ASSIGNMENT.
Only lines with the word "every" are wanted; copy each of them from the listing below.

MATERIAL FOR THIS TASK.
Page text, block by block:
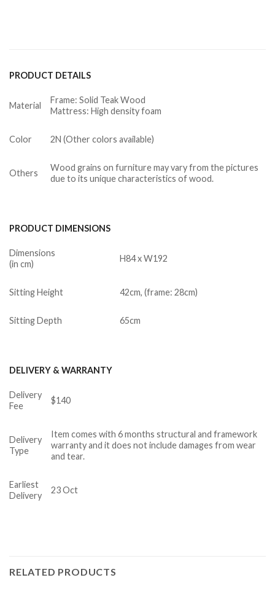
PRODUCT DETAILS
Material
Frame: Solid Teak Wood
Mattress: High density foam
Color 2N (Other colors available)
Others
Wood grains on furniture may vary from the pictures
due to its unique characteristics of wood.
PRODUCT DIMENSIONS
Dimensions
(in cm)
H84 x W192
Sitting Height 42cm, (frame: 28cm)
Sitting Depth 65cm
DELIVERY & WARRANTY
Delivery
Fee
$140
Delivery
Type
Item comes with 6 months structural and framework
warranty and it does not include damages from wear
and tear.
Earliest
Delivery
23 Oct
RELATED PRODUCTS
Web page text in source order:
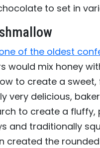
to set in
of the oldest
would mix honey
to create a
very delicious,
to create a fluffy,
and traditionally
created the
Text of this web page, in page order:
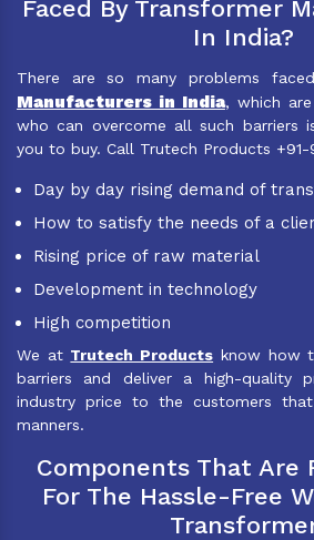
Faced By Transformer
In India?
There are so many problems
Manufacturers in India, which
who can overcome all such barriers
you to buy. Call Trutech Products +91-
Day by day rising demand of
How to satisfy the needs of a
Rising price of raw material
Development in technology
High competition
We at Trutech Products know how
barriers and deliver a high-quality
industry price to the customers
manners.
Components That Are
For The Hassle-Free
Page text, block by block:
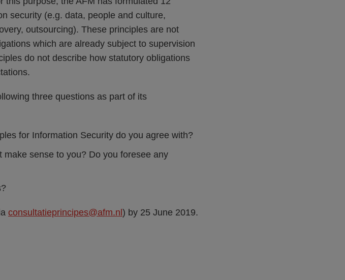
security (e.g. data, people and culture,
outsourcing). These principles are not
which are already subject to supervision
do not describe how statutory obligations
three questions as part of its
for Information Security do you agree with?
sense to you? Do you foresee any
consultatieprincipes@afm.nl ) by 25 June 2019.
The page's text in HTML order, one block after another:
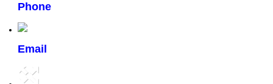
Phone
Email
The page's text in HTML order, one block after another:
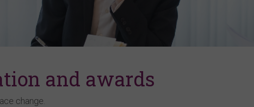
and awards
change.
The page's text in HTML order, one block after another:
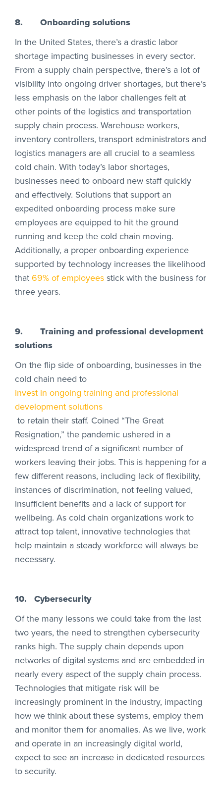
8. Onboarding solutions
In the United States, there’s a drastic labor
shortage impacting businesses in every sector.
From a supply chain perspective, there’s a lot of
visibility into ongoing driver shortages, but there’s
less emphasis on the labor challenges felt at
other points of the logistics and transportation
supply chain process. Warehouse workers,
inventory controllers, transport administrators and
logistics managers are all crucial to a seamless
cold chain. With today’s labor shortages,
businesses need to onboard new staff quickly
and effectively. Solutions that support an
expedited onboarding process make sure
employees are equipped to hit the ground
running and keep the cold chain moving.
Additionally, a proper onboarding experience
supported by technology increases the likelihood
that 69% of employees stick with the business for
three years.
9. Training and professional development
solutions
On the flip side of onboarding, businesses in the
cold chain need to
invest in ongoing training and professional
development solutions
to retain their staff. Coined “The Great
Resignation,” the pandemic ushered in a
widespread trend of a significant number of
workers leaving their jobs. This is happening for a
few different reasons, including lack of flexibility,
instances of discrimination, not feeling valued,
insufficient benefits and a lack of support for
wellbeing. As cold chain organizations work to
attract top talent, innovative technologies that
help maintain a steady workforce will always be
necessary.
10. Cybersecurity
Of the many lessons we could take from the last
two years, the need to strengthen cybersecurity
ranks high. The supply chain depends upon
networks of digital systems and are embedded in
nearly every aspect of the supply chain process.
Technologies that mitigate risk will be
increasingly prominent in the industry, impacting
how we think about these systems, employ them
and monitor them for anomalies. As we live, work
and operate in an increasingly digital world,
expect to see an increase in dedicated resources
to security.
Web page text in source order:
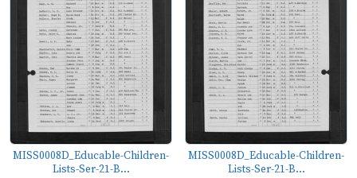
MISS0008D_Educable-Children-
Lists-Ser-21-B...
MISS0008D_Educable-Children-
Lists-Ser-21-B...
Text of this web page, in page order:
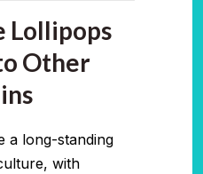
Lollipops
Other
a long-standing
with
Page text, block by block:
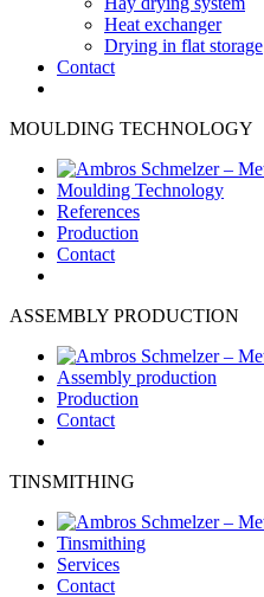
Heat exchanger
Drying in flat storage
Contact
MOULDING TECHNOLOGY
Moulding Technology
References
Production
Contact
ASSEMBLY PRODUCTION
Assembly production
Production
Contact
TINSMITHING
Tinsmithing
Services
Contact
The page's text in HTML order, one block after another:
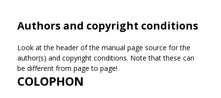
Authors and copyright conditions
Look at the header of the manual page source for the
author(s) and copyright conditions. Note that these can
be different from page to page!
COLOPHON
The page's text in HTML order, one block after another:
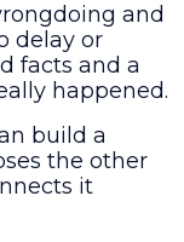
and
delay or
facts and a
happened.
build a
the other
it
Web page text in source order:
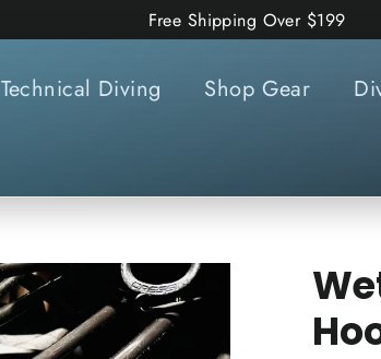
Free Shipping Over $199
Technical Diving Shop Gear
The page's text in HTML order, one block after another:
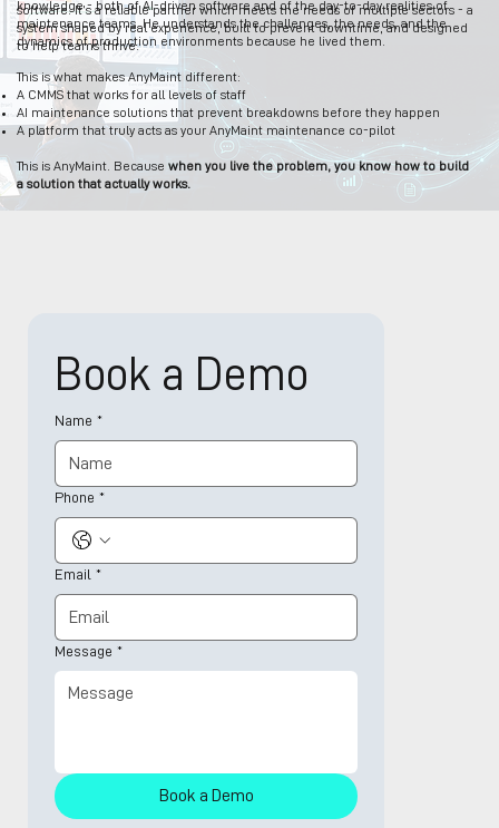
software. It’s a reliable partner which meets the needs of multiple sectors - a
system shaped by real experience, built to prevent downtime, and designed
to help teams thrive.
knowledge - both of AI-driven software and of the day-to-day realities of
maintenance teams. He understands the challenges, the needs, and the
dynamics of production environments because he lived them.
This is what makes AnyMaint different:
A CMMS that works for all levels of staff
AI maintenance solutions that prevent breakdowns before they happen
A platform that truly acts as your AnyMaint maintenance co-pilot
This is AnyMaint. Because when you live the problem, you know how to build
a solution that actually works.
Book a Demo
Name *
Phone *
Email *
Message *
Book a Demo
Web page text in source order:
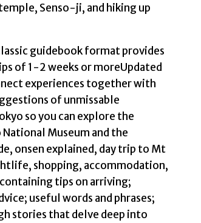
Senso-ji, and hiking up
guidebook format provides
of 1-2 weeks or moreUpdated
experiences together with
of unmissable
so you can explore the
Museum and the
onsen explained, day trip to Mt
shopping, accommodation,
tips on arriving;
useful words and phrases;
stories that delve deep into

RESULT OF THIS TASK.
shortage impacting businesses in every sector.
nearly every aspect of the supply chain process.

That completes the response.